In [12]:
import torch
import matplotlib.pyplot as plt
import supersuit as ss
from stable_baselines3 import PPO
from stable_baselines3.common.callbacks import CheckpointCallback
from ctf_env import CaptureTheFlagPZ
import os
os.environ["HSA_OVERRIDE_GFX_VERSION"] = "11.0.0"
os.environ["AMD_SERIALIZE_KERNEL"] = "3"
os.environ["TORCH_USE_HIP_DSA"] = "1"

device = "cuda" if torch.cuda.is_available() else "cpu"
print(f"Using device: {device}")
print(torch.cuda.is_available())
print(torch.version.cuda)

# Initialize PettingZoo Env
env = CaptureTheFlagPZ(render_mode="rgb_array")


env = ss.resize_v1(env, x_size=84, y_size=84)
env = ss.color_reduction_v0(env, mode='full')
env = ss.frame_stack_v1(env, 3)

# Convert to SB3 Vector Env
# This allows PPO to see "Red" and "Blue" as just two independent samples in a batch
vec_env = ss.pettingzoo_env_to_vec_env_v1(env)
# Concatenate them so PPO trains on 2 agents at once
# num_vec_envs=4 to better utilize GPU
vec_env = ss.concat_vec_envs_v1(vec_env, num_vec_envs=4, num_cpus=0, base_class='stable_baselines3')

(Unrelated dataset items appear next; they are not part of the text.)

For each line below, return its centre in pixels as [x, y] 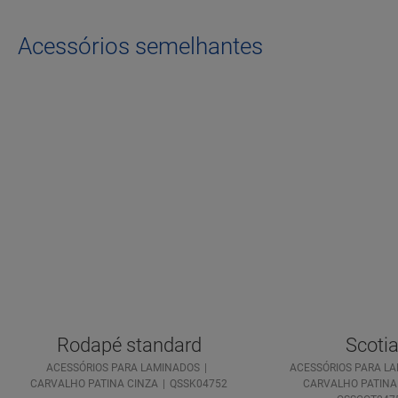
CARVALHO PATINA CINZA [94, 384]
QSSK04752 [199, 384]
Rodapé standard [129, 346]
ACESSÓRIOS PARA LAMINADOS [123, 368]
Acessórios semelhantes [140, 47]

print(f"Observation Space: {vec_env.observation_space.shape}")
# Should be (84, 84, 3) -> 84x84 pixels, 3 stacked frames

# Train with PPO
# We use CnnPolicy because we are using images
# Added device="cpu" to bypass the GPU error
# Increased batch size to fully utilize GPU memory
model = PPO("CnnPolicy", vec_env, verbose=1, batch_size=512, learning_rate=1e-4, device=device)

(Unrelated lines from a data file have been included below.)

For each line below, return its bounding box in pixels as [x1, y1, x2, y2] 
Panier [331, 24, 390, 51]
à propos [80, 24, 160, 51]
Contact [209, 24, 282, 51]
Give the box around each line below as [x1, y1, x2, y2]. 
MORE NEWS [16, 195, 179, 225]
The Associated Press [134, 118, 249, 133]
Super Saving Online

print("Starting Training...")
model.learn(total_timesteps=300000)
print("Training Finished!")

# 5. Save the Champion
model.save("ctf_champion")

Using device: cuda
True
None
Observation Space: (84, 84, 3)
Using cuda device
Wrapping the env in a VecTransposeImage.
Starting Training...


RuntimeError: HIP error: invalid device function
HIP kernel errors might be asynchronously reported at some other API call, so the stacktrace below might be incorrect.
For debugging consider passing AMD_SERIALIZE_KERNEL=3
Compile with `TORCH_USE_HIP_DSA` to enable device-side assertions.


In [11]:
import torch

print("PyTorch version:", torch.__version__)
print("CUDA available:", torch.cuda.is_available())
if torch.cuda.is_available():
    print("CUDA version:", torch.version.cuda)
    print("GPU name:", torch.cuda.get_device_name(torch.cuda.current_device()))

PyTorch version: 2.5.1+rocm6.2
CUDA available: True
CUDA version: None
GPU name: AMD Radeon RX 7700 XT


In [7]:
import supersuit as ss
from stable_baselines3 import PPO
from ctf_env import CaptureTheFlagPZ

#  Load the "Old" Champion (Gen 1)
# We load it on CPU to avoid errors
old_champion = PPO.load("ctf_champion", device="cpu")

# 2. Define the Training Environment
env = CaptureTheFlagPZ(render_mode="rgb_array")
env = ss.resize_v1(env, x_size=84, y_size=84)
env = ss.color_reduction_v0(env, mode='full')
env = ss.frame_stack_v1(env, 3)

# 3. The "Gauntlet" Wrapper
# We need a way to tell the environment: "Blue actions come from the Old Model, Red actions come from the New Model"
# PettingZoo doesn't support this out of the box easily, so we usually just run a custom loop or
# use a library like 'shimmy' to convert it to a Single-Agent Gym environment where the Opponent is part of the environment.

print("To train Gen 2 vs Gen 1, we need to convert the environment so 'Blue' is just a part of the game (like a moving wall).")

To train Gen 2 vs Gen 1, we need to convert the environment so 'Blue' is just a part of the game (like a moving wall).